| Exercise prompt |
After going through the data, give the number of lines that contain the word "pears" as your sole answer.

(Recorded data)
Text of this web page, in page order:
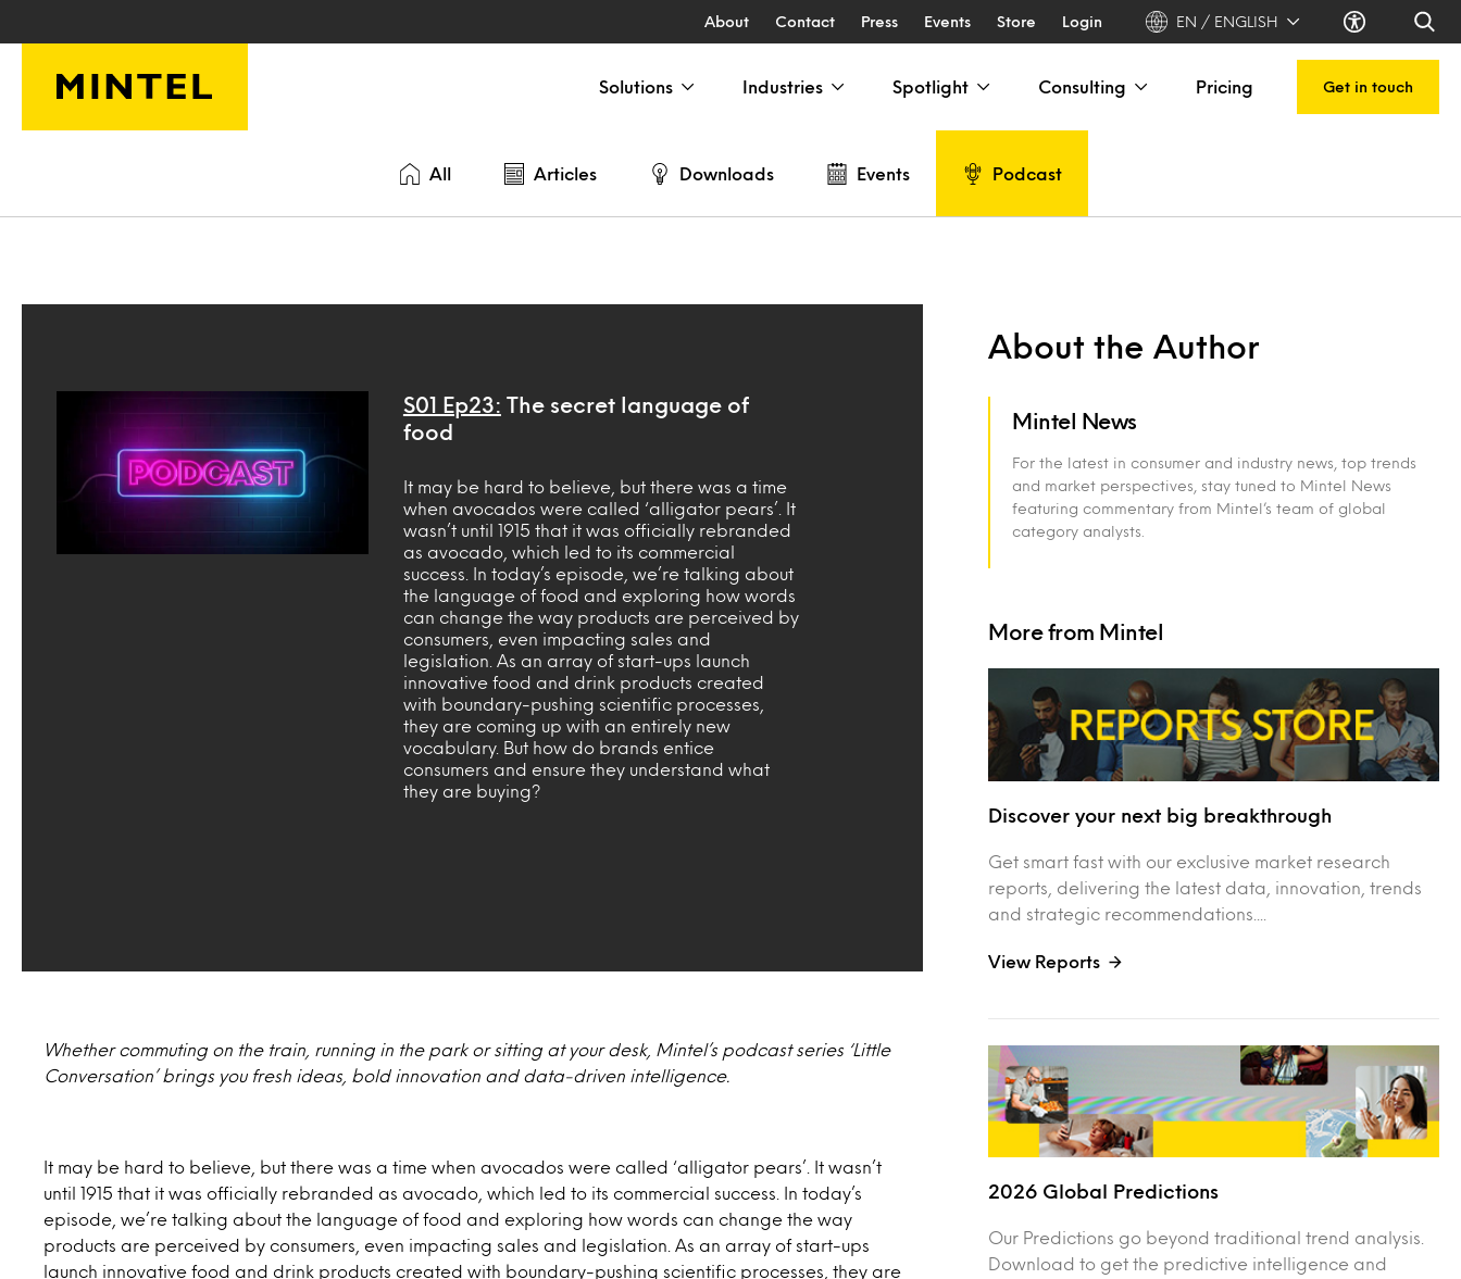
About Contact Press Events Store Login EN / ENGLISH
Solutions Industries Spotlight Consulting Pricing Get in touch
All Articles Downloads Events Podcast
S01 Ep23: The secret language of
food
It may be hard to believe, but there was a time
when avocados were called ‘alligator pears’. It
wasn’t until 1915 that it was officially rebranded
as avocado, which led to its commercial
success. In today’s episode, we’re talking about
the language of food and exploring how words
can change the way products are perceived by
consumers, even impacting sales and
legislation. As an array of start-ups launch
innovative food and drink products created
with boundary-pushing scientific processes,
they are coming up with an entirely new
vocabulary. But how do brands entice
consumers and ensure they understand what
they are buying?
Whether commuting on the train, running in the park or sitting at your desk, Mintel’s podcast series ‘Little
Conversation’ brings you fresh ideas, bold innovation and data-driven intelligence.
It may be hard to believe, but there was a time when avocados were called ‘alligator pears’. It wasn’t
until 1915 that it was officially rebranded as avocado, which led to its commercial success. In today’s
episode, we’re talking about the language of food and exploring how words can change the way
products are perceived by consumers, even impacting sales and legislation. As an array of start-ups
launch innovative food and drink products created with boundary-pushing scientific processes, they are
About the Author
Mintel News
For the latest in consumer and industry news, top trends
and market perspectives, stay tuned to Mintel News
featuring commentary from Mintel’s team of global
category analysts.
More from Mintel
Discover your next big breakthrough
Get smart fast with our exclusive market research
reports, delivering the latest data, innovation, trends
and strategic recommendations....
View Reports
2026 Global Predictions
Our Predictions go beyond traditional trend analysis.
Download to get the predictive intelligence and
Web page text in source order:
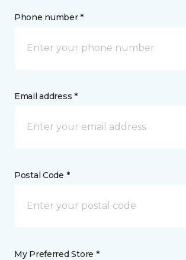
Phone number *
Email address *
Postal Code *
My Preferred Store *
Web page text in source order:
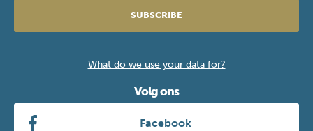
SUBSCRIBE
What do we use your data for?
Volg ons
Facebook
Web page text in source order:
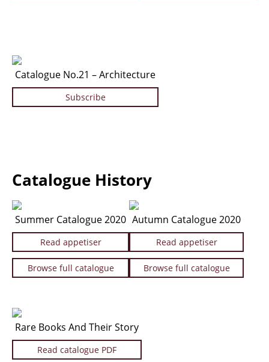
Catalogue No.21 – Architecture
Subscribe
Catalogue History
Summer Catalogue 2020
Read appetiser
Browse full catalogue
Autumn Catalogue 2020
Read appetiser
Browse full catalogue
Rare Books And Their Story
Read catalogue PDF
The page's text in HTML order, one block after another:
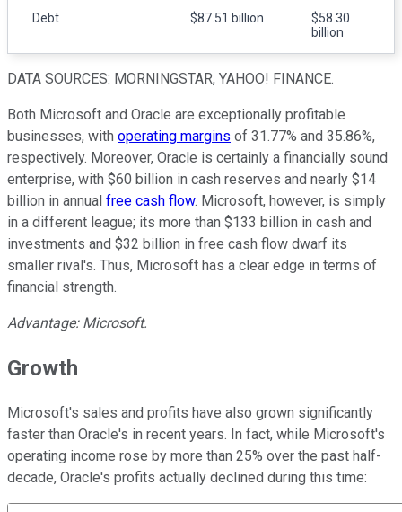
Debt $87.51 billion
$58.30
billion
DATA SOURCES: MORNINGSTAR, YAHOO! FINANCE.
Both Microsoft and Oracle are exceptionally profitable
businesses, with operating margins of 31.77% and 35.86%,
respectively. Moreover, Oracle is certainly a financially sound
enterprise, with $60 billion in cash reserves and nearly $14
billion in annual free cash flow. Microsoft, however, is simply
in a different league; its more than $133 billion in cash and
investments and $32 billion in free cash flow dwarf its
smaller rival's. Thus, Microsoft has a clear edge in terms of
financial strength.
Advantage: Microsoft.
Growth
Microsoft's sales and profits have also grown significantly
faster than Oracle's in recent years. In fact, while Microsoft's
operating income rose by more than 25% over the past half-
decade, Oracle's profits actually declined during this time:
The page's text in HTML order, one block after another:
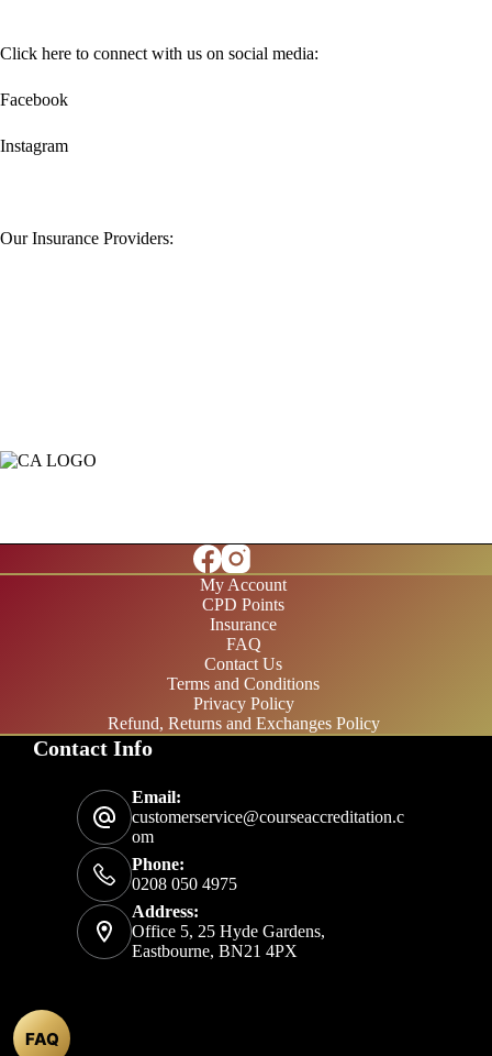
Click here to connect with us on social media:
Facebook
Instagram
Our Insurance Providers:
My Account
CPD Points
Insurance
FAQ
Contact Us
Terms and Conditions
Privacy Policy
Refund, Returns and Exchanges Policy
Contact Info
Email:
customerservice@courseaccreditation.c
om
Phone:
0208 050 4975
Address:
Office 5, 25 Hyde Gardens,
Eastbourne, BN21 4PX
FAQ
£200/year
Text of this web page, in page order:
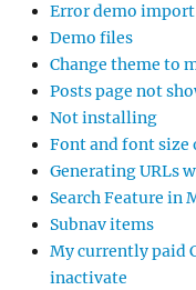
Error demo
Demo files
Change theme to
Posts page not
Not installing
Font and font size
Generating URLs
Search Feature in
Subnav items
My currently paid
inactivate
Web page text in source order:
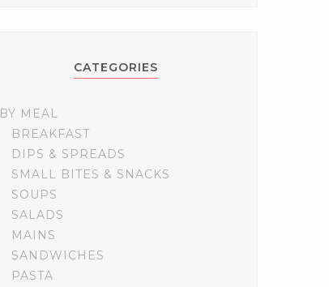
CATEGORIES
BY MEAL
BREAKFAST
DIPS & SPREADS
SMALL BITES & SNACKS
SOUPS
SALADS
MAINS
SANDWICHES
PASTA
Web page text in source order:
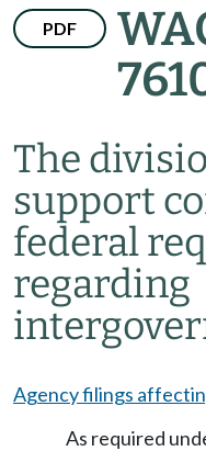
PDF
The
support
federal
regarding
Agency filings
As required
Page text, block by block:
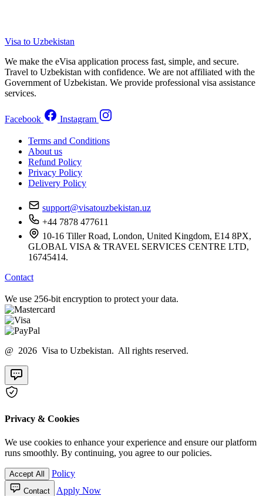
Visa to Uzbekistan
We make the eVisa application process fast, simple, and secure.
Travel to Uzbekistan with confidence. We are not affiliated with the
Government of Uzbekistan. We provide professional visa assistance
services.
Facebook Instagram
Terms and Conditions
About us
Refund Policy
Privacy Policy
Delivery Policy
support@visatouzbekistan.uz
+44 7878 477611
10-16 Tiller Road, London, United Kingdom, E14 8PX,
GLOBAL VISA & TRAVEL SERVICES CENTRE LTD,
16745414.
Contact
We use 256-bit encryption to protect your data.
@ 2026 Visa to Uzbekistan. All rights reserved.
Privacy & Cookies
We use cookies to enhance your experience and ensure our platform
runs smoothly. By continuing, you agree to our policies.
Accept All Policy
Contact Apply Now

| Task response |
2